Provided entries

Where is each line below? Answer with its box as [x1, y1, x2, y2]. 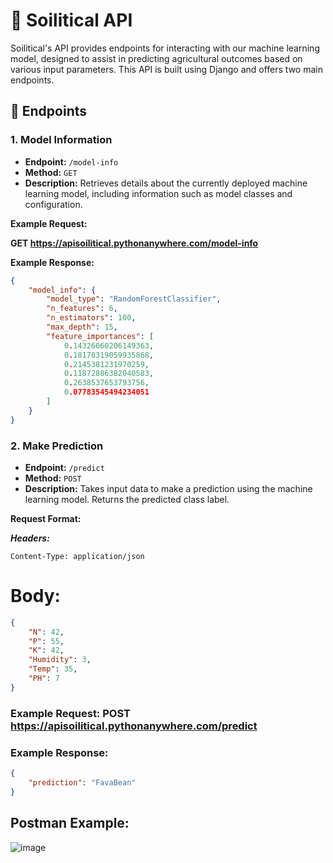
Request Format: [10, 512, 82, 524]
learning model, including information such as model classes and [24, 187, 293, 199]
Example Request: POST [10, 706, 131, 720]
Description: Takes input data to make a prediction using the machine [24, 482, 313, 494]
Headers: [10, 532, 50, 544]
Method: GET [24, 166, 78, 178]
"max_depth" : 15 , [46, 322, 118, 332]
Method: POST [24, 472, 82, 484]
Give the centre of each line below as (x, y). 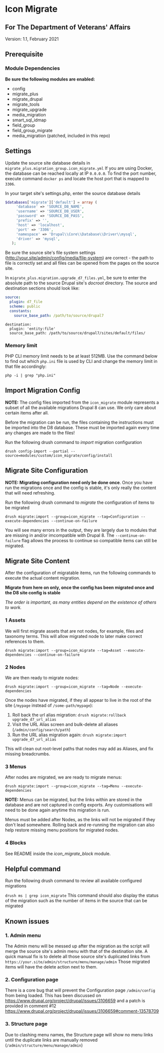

Work task
Please reproduce the whole listing exactly; the pictures stay out.

Solution to this exercise
Where is each line below? Answer with its box as [x1, y1, x2, y2]. 
Request Format: [10, 512, 82, 524]
learning model, including information such as model classes and [24, 187, 293, 199]
Example Request: POST [10, 706, 131, 720]
Description: Takes input data to make a prediction using the machine [24, 482, 313, 494]
Headers: [10, 532, 50, 544]
Method: GET [24, 166, 78, 178]
"max_depth" : 15 , [46, 322, 118, 332]
Method: POST [24, 472, 82, 484]
Give the centre of each line below as (x, y). 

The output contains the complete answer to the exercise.